**Exercise requirements**
One figure is wanted here: how many lines in the entries hold the word "leather".

**Source records**
+ + +
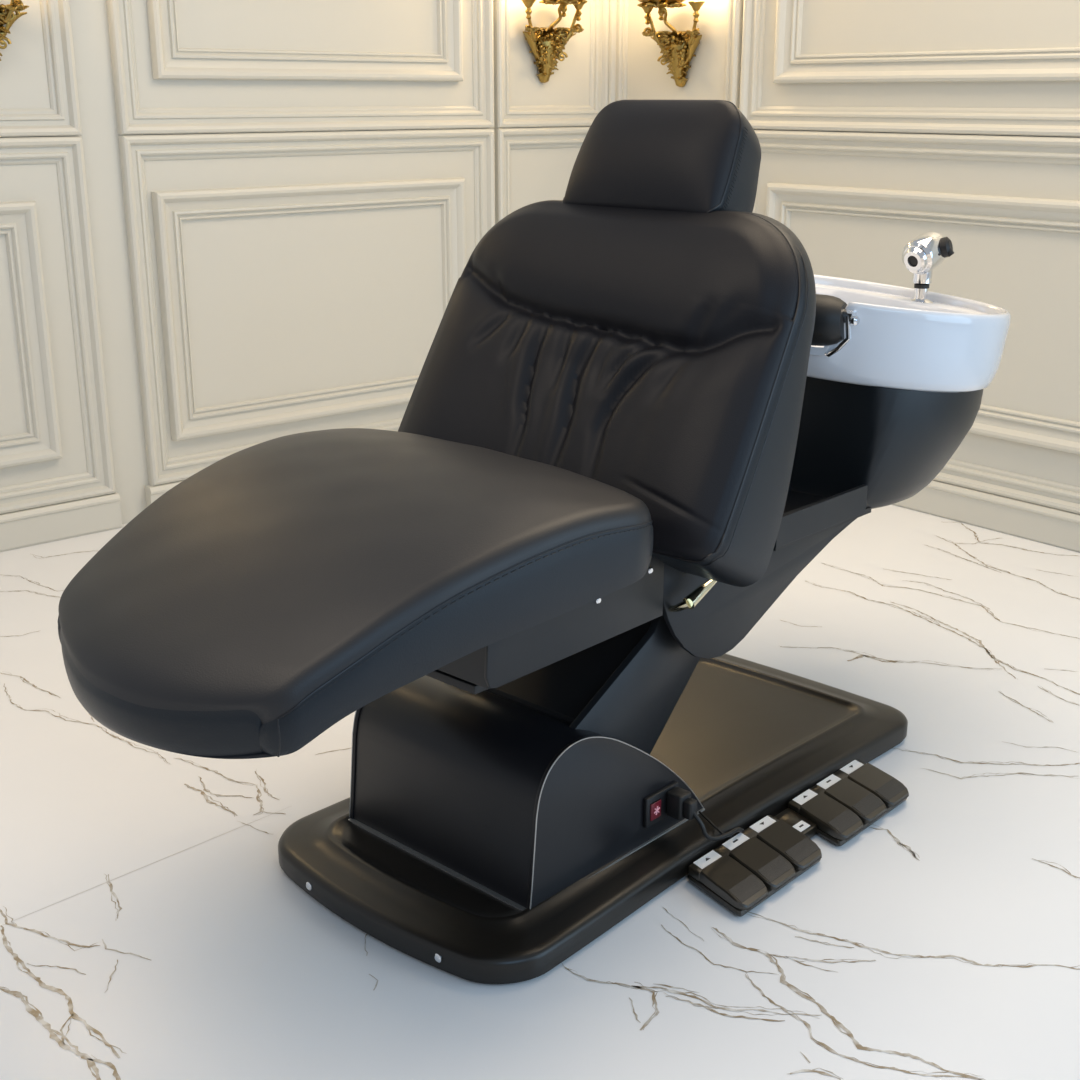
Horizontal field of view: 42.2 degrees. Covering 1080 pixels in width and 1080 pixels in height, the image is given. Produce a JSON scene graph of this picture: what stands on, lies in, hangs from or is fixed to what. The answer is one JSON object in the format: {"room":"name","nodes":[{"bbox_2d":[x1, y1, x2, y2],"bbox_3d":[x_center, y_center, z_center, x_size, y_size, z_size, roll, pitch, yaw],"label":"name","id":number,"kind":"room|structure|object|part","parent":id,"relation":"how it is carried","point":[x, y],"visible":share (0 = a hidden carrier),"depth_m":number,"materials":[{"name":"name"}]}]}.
{"room":"salon","nodes":[
{"label":"salon","id":0,"kind":"room"},
{"bbox_2d":[0,0,589,523],"bbox_3d":[-1.330,-1.461,4.101,4.350,2.900,0.150,-14,23,-38],"label":"wall","id":1,"kind":"structure","parent":0,"point":[279,304],"depth_m":4.53,"materials":[{"name":"white paint"}]},
{"bbox_2d":[0,0,28,60],"bbox_3d":[-1.494,-1.447,3.749,0.236,0.396,0.230,1,18,3],"label":"wall sconce","id":2,"kind":"object","parent":1,"relation":"attached to","point":[7,17],"visible":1,"depth_m":3.81,"materials":[{"name":"gold metal"}]},
{"bbox_3d":[-1.439,-1.461,3.780,0.106,0.123,0.047,-1,18,-3],"label":"arm","id":3,"kind":"part","parent":2,"relation":"part of","materials":[{"name":"gold metal"}]},
{"bbox_2d":[0,201,62,467],"bbox_3d":[-1.678,-0.555,3.958,0.588,0.760,0.045,-14,23,-38],"label":"trim","id":4,"kind":"structure","parent":1,"relation":"attached to","point":[41,441],"depth_m":4.11,"materials":[{"name":"white paint"}]},
{"bbox_2d":[0,0,81,136],"bbox_3d":[-1.677,-1.856,3.547,0.893,1.612,0.044,-14,23,-38],"label":"trim","id":5,"kind":"structure","parent":1,"relation":"attached to","point":[62,118],"depth_m":3.97,"materials":[{"name":"white paint"}]},
{"bbox_2d":[0,136,115,513],"bbox_3d":[-1.677,-0.574,3.954,0.893,1.074,0.044,-14,23,-38],"label":"trim","id":6,"kind":"structure","parent":1,"relation":"attached to","point":[66,152],"depth_m":4.19,"materials":[{"name":"white paint"}]},
{"bbox_2d":[0,481,181,551],"bbox_3d":[-1.327,-0.097,4.409,4.200,0.113,0.058,-14,23,-38],"label":"baseboard","id":7,"kind":"structure","parent":1,"relation":"attached to","point":[50,523],"depth_m":4.28,"materials":[{"name":"white paint"}]},
{"bbox_2d":[106,0,493,134],"bbox_3d":[-0.708,-2.105,4.331,1.405,1.612,0.045,-14,23,-38],"label":"trim","id":8,"kind":"structure","parent":1,"relation":"attached to","point":[132,119],"depth_m":4.48,"materials":[{"name":"white paint"}]},
{"bbox_2d":[147,0,462,80],"bbox_3d":[-0.711,-2.083,4.334,1.145,1.255,0.045,-14,23,-38],"label":"trim","id":9,"kind":"structure","parent":1,"relation":"attached to","point":[169,61],"depth_m":4.46,"materials":[{"name":"white paint"}]},
{"bbox_2d":[118,128,494,485],"bbox_3d":[-0.708,-0.823,4.739,1.405,1.074,0.045,-14,23,-38],"label":"trim","id":10,"kind":"structure","parent":1,"relation":"attached to","point":[134,150],"depth_m":4.43,"materials":[{"name":"white paint"}]},
{"bbox_2d":[151,178,465,440],"bbox_3d":[-0.725,-0.803,4.729,1.180,0.775,0.045,-14,23,-38],"label":"trim","id":11,"kind":"structure","parent":1,"relation":"attached to","point":[187,421],"depth_m":4.59,"materials":[{"name":"white paint"}]},
{"bbox_2d":[494,127,589,223],"bbox_3d":[0.046,-1.017,5.349,0.537,1.074,0.044,-14,23,-38],"label":"trim","id":12,"kind":"structure","parent":1,"relation":"attached to","point":[505,139],"depth_m":5.11,"materials":[{"name":"white paint"}]},
{"bbox_2d":[493,0,609,127],"bbox_3d":[0.046,-2.299,4.941,0.537,1.612,0.044,-14,23,-38],"label":"trim","id":13,"kind":"structure","parent":1,"relation":"attached to","point":[505,115],"depth_m":5.15,"materials":[{"name":"white paint"}]},
{"bbox_2d":[521,0,587,82],"bbox_3d":[0.053,-1.842,5.003,0.236,0.396,0.230,1,18,3],"label":"wall sconce","id":14,"kind":"object","parent":1,"relation":"attached to","point":[547,44],"visible":1,"depth_m":5.02,"materials":[{"name":"gold metal"}]},
{"bbox_3d":[-0.022,-1.833,4.960,0.053,0.122,0.112,5,18,15],"label":"arm","id":15,"kind":"part","parent":14,"relation":"part of","materials":[{"name":"gold metal"}]},
{"bbox_3d":[0.064,-1.859,4.991,0.037,0.108,0.089,-14,23,-38],"label":"arm","id":16,"kind":"part","parent":14,"relation":"part of","materials":[{"name":"gold metal"}]},
{"bbox_3d":[0.108,-1.857,5.033,0.106,0.123,0.047,-1,18,-3],"label":"arm","id":17,"kind":"part","parent":14,"relation":"part of","materials":[{"name":"gold metal"}]},
{"bbox_2d":[0,504,1079,1079],"bbox_3d":[0.000,0.529,2.791,12.000,0.101,11.000,0,18,0],"label":"floor","id":18,"kind":"structure","parent":0,"point":[153,927],"depth_m":2.33,"materials":[{"name":"white stone"}]},
{"bbox_2d":[58,100,1010,983],"bbox_3d":[0.133,-0.128,2.555,0.783,1.289,2.107,16,23,40],"label":"chair","id":19,"kind":"object","parent":18,"relation":"on","point":[639,409],"visible":1,"depth_m":2.29,"materials":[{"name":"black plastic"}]},
{"bbox_2d":[58,428,653,758],"bbox_3d":[-0.315,0.043,2.080,0.734,0.278,0.758,16,23,40],"label":"seat cushion","id":20,"kind":"object","parent":19,"relation":"on","point":[288,585],"depth_m":1.90,"materials":[{"name":"black leather"}]},
{"bbox_3d":[-0.096,0.076,2.314,0.434,0.117,0.415,16,23,40],"label":"seat rail","id":21,"kind":"part","parent":19,"relation":"part of","materials":[{"name":"black metal"}]},
{"bbox_3d":[0.145,0.463,2.721,0.614,0.062,1.300,16,23,40],"label":"plate","id":22,"kind":"part","parent":19,"relation":"part of","materials":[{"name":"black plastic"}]},
{"bbox_3d":[0.097,-0.280,2.465,0.775,0.589,0.356,16,23,40],"label":"backrest","id":23,"kind":"part","parent":19,"relation":"part of","materials":[{"name":"black leather"}]},
{"bbox_3d":[0.173,0.272,2.430,0.015,0.450,0.525,16,23,40],"label":"lift arm","id":24,"kind":"part","parent":19,"relation":"part of","materials":[{"name":"black metal"}]},
{"bbox_2d":[650,799,660,820],"bbox_3d":[0.200,0.467,2.421,0.004,0.032,0.028,16,23,40],"label":"rocker switch","id":25,"kind":"object","parent":19,"relation":"attached to","point":[655,804],"depth_m":2.42,"materials":[{"name":"red plastic"}]},
{"bbox_3d":[0.264,0.090,2.368,0.050,0.054,0.100,16,23,40],"label":"release lever","id":26,"kind":"part","parent":19,"relation":"part of","materials":[{"name":"silver metal"}]},
{"bbox_2d":[666,787,743,840],"bbox_3d":[0.296,0.483,2.475,0.085,0.111,0.143,16,23,40],"label":"power cord","id":27,"kind":"object","parent":19,"relation":"attached to","point":[680,805],"visible":1,"depth_m":2.43,"materials":[{"name":"black plastic"}]},
{"bbox_3d":[0.427,0.050,2.582,0.010,0.259,0.668,16,23,40],"label":"swing plate","id":28,"kind":"part","parent":19,"relation":"part of","materials":[{"name":"black metal"}]},
{"bbox_2d":[773,483,870,550],"bbox_3d":[0.386,-0.091,2.806,0.552,0.063,0.548,0,18,0],"label":"support arm","id":29,"kind":"object","parent":19,"relation":"on","point":[813,512],"depth_m":2.70,"materials":[{"name":"black metal"}]},
{"bbox_2d":[807,274,1010,392],"bbox_3d":[0.649,-0.460,3.003,0.690,0.233,0.630,16,23,40],"label":"basin","id":30,"kind":"object","parent":19,"relation":"in","point":[868,337],"depth_m":2.73,"materials":[{"name":"white ceramic"}]},
{"bbox_2d":[902,231,953,302],"bbox_3d":[0.859,-0.604,3.121,0.110,0.163,0.102,0,18,0],"label":"tap","id":31,"kind":"object","parent":19,"relation":"on","point":[929,249],"depth_m":3.09,"materials":[{"name":"silver metal"}]},
{"bbox_2d":[688,759,908,916],"bbox_3d":[0.485,0.530,2.557,0.146,0.035,0.595,16,23,40],"label":"foot pedals","id":32,"kind":"object","parent":18,"relation":"on","point":[747,869],"visible":1,"depth_m":2.51,"materials":[{"name":"black plastic"}]},
{"bbox_2d":[627,0,1079,486],"bbox_3d":[1.678,-1.370,3.816,0.151,2.900,4.200,-14,23,-38],"label":"wall","id":33,"kind":"structure","parent":0,"point":[1033,275],"depth_m":4.30,"materials":[{"name":"white paint"}]},
{"bbox_2d":[637,0,704,86],"bbox_3d":[0.463,-1.805,4.935,0.238,0.396,0.229,3,18,9],"label":"wall sconce","id":34,"kind":"object","parent":33,"relation":"attached to","point":[678,48],"visible":1,"depth_m":4.95,"materials":[{"name":"gold metal"}]},
{"bbox_3d":[0.406,-1.824,4.981,0.089,0.123,0.090,-14,23,-38],"label":"arm","id":35,"kind":"part","parent":34,"relation":"part of"},
{"bbox_3d":[0.449,-1.823,4.927,0.089,0.108,0.037,-14,23,-38],"label":"arm","id":36,"kind":"part","parent":34,"relation":"part of"},
{"bbox_3d":[0.516,-1.790,4.876,0.065,0.122,0.111,-14,23,-38],"label":"arm","id":37,"kind":"part","parent":34,"relation":"part of"},
{"bbox_2d":[608,0,743,108],"bbox_3d":[0.479,-2.276,4.870,0.044,1.612,0.647,-14,23,-38],"label":"trim","id":38,"kind":"structure","parent":33,"relation":"attached to","point":[618,12],"depth_m":5.18,"materials":[{"name":"white paint"}]},
{"bbox_2d":[739,0,1079,136],"bbox_3d":[1.301,-1.983,3.946,0.045,1.612,1.860,-14,23,-38],"label":"trim","id":39,"kind":"structure","parent":33,"relation":"attached to","point":[982,121],"depth_m":4.43,"materials":[{"name":"white paint"}]},
{"bbox_2d":[752,130,1079,513],"bbox_3d":[1.301,-0.701,4.354,0.045,1.074,1.860,-14,23,-38],"label":"trim","id":40,"kind":"structure","parent":33,"relation":"attached to","point":[994,148],"depth_m":4.32,"materials":[{"name":"white paint"}]},
{"bbox_2d":[765,183,1079,454],"bbox_3d":[1.301,-0.703,4.353,0.046,0.722,1.580,-14,23,-38],"label":"trim","id":41,"kind":"structure","parent":33,"relation":"attached to","point":[1055,215],"depth_m":4.29,"materials":[{"name":"white paint"}]},
{"bbox_2d":[773,0,1079,82],"bbox_3d":[1.303,-1.958,3.952,0.045,1.263,1.574,-14,23,-38],"label":"trim","id":42,"kind":"structure","parent":33,"relation":"attached to","point":[1033,64],"depth_m":4.31,"materials":[{"name":"white paint"}]},
{"bbox_2d":[892,480,1079,552],"bbox_3d":[1.607,-0.024,4.181,0.057,0.113,4.200,-14,23,-38],"label":"baseboard","id":43,"kind":"structure","parent":33,"relation":"attached to","point":[1030,521],"depth_m":4.35,"materials":[{"name":"white paint"}]}
]}
+ + +
**Exercise solution**
2